By a process of deduction, the Homeopath in question is Ursula Kraus-Harper. She is a Member of the Society of Homeopaths, makes claims on her website which breach the SOH Code of Ethics and Practice, and has some interesting views on vaccine safety. She also makes this fallacy mangled claim about CEASE Therapy
“Clinical experience has shown that it works in almost all cases, except when there is brain damage. Note that no conventional randomised, controlled trials (RCTs) have been carried out to support this statement (in the same way as such RCTs have not been carried out for most of the treatment you get on the NHS).”
So it works as well as something else without a good quality evidence base?! High praise indeed. Despite the lack of results Anna confirms to another CEASE Therapist on the blog that she is continuing to consult with the baffled Ursula
“Many thanks for your advice Sima, I will get Scarlett started with this as soon as I can. I am meeting with Ursula on Sunday so I will pass on your email address if that’s OK and maybe she can contact you regarding some more advice.
whilst also mentioning another anecdotal case (presumably from Ursula herself tut tut)
“I know she has taken on another Child who regressed and developed seizures with CEASE from another CEASE therapist in Holland. If another child can be helped from this it would be great.
So what have we learnt from this exchange about CEASE and Homeopathy? CEASE encourages parents to use short term subjective measures of success based on personal observation which are inherently unreliable and subject to unconcious bias.

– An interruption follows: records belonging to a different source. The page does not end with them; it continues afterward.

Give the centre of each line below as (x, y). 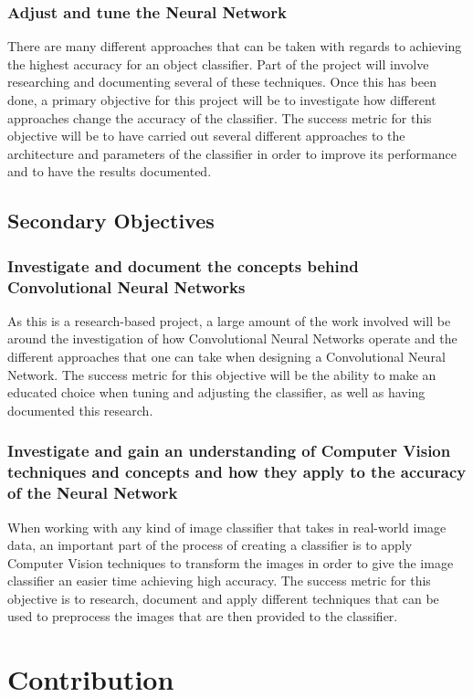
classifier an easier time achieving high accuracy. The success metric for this (219, 581)
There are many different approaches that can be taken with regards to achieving (235, 46)
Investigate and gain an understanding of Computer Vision (229, 451)
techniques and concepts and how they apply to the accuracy (237, 472)
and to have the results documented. (110, 171)
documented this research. (80, 410)
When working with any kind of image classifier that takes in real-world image (227, 527)
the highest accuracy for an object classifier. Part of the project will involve (218, 63)
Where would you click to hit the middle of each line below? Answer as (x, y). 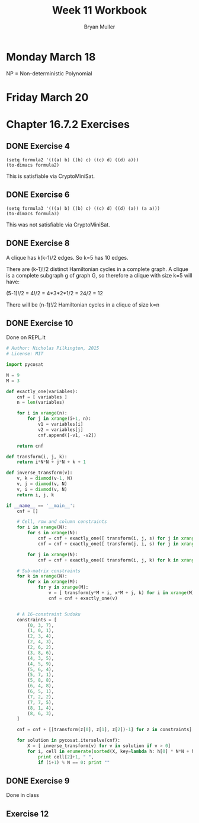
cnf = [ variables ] (42, 397)
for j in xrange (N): (53, 554)
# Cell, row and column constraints (62, 522)
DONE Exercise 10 (40, 323)
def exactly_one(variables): (42, 391)
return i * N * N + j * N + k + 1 (51, 462)
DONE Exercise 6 (38, 195)
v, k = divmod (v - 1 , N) (45, 479)
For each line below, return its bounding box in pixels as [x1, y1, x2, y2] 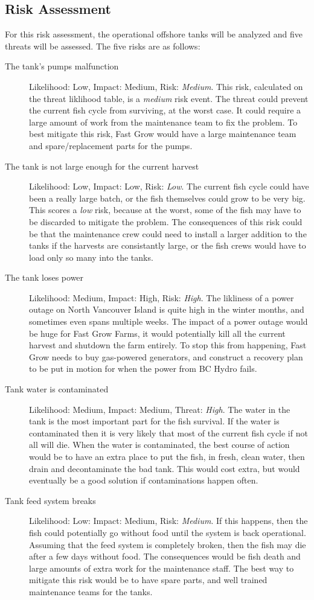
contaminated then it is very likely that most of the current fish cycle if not [29, 426, 308, 439]
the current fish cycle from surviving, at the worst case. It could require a [29, 104, 301, 116]
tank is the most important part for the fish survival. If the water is [29, 415, 280, 427]
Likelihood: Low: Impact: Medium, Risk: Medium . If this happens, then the [29, 514, 308, 527]
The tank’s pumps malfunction [5, 60, 119, 72]
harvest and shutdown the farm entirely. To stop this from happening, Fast [29, 339, 307, 351]
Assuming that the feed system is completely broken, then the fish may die [29, 538, 306, 551]
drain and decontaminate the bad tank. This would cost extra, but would [29, 462, 300, 474]
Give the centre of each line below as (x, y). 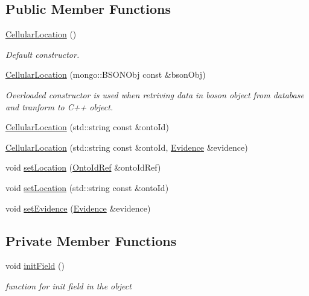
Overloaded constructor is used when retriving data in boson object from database (155, 94)
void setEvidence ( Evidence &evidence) (78, 208)
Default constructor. (43, 54)
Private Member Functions (91, 240)
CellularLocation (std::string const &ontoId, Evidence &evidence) (127, 147)
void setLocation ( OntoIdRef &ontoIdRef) (83, 167)
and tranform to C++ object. (59, 106)
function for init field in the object (68, 285)
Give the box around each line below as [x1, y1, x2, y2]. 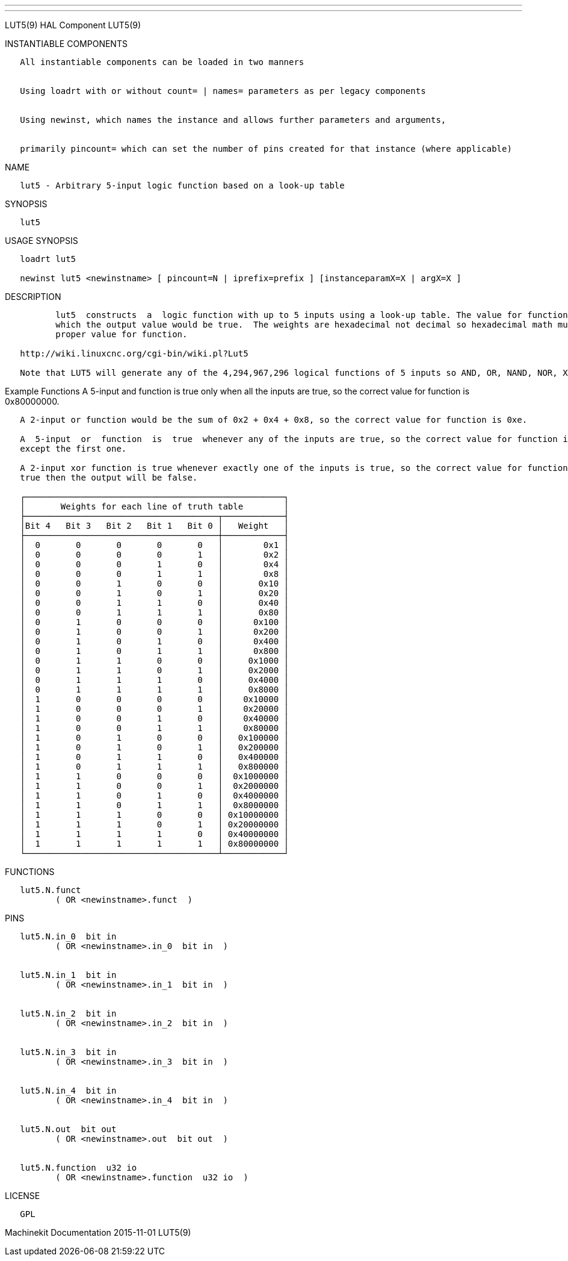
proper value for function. [55, 329, 188, 339]
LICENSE [5, 1191, 40, 1201]
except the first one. [20, 444, 127, 453]
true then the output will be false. [20, 473, 198, 482]
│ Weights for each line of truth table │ [20, 502, 289, 511]
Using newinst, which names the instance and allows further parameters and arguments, [20, 115, 446, 125]
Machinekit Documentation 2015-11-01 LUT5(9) [5, 1227, 191, 1238]
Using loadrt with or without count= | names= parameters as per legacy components [20, 86, 426, 96]

Parents who believe and commit to the CEASE approach however may still continue treatment and be convinced of its value even in the face of perceived negative results and anecdotes of the potential for harm. While there are unimpressive anecdotal cases of CEASE being ‘successful’ which are touted by proponents as good evidence, there are also anecdotal cases of it causing direct harm such as those above. Those who wrongly give weight to anecdotes over proper high quality evidence and promote and practice CEASE therapy are seemingly happy to dismiss or ignore these negative anecdotes. Yet again, when faced with a lack of success and having exhausted all know approaches an experienced homeopath and SOH member unashamedly continues to believe in magic pills, a stubbornness in the face of stark reality which does no good for the children and parents they claim to be helping. Ursula may be baffled that a flawed approach such as CEASE which uses pseudoscientific and inert treatments failed to produce tangible results, but I am not. Are you?
It seems that Ursula Kraus-Harper isn’t very happy with my criticism of her. She has recently updated her blog with the following:-
(Apparently someone called Slippydidoo or so posted a blog about me on the internet, which claims that I doubt homeopathy or the Cease therapy. I am doubtful about many things, especially of people who do not disclose their names when attacking other people. But I certainly do not doubt the effectiveness of homeopathy and of the Cease therapy. Quite the contrary!)
I thought the only reasonable thing would be to send her a polite email explaining my position.
I note from your website that you claim I have got some facts wrong in my blog post about you (from June 2013).
Well it seems you have got one major one wrong yourself in your response.
Let us be clear – I have never suggested or claimed that you ‘doubt’ the CEASE or Homeopathy which you practice this is a misunderstanding on your part. Your commitment to inert confectionary as medicine is obvious.
What I actually did was comment on a posters account of treatment which said that CEASE practitioner ‘Ursula’ was ‘baffled’ and CEASE Therapy had failed to successfully treat her child.
You may well have no doubts about CEASE but that’s irrelevant – ‘Anna’ certainly had doubts – and it was an intervention which brought no benefit to her daughter.
That’s the important point isn’t it? One you fail to address.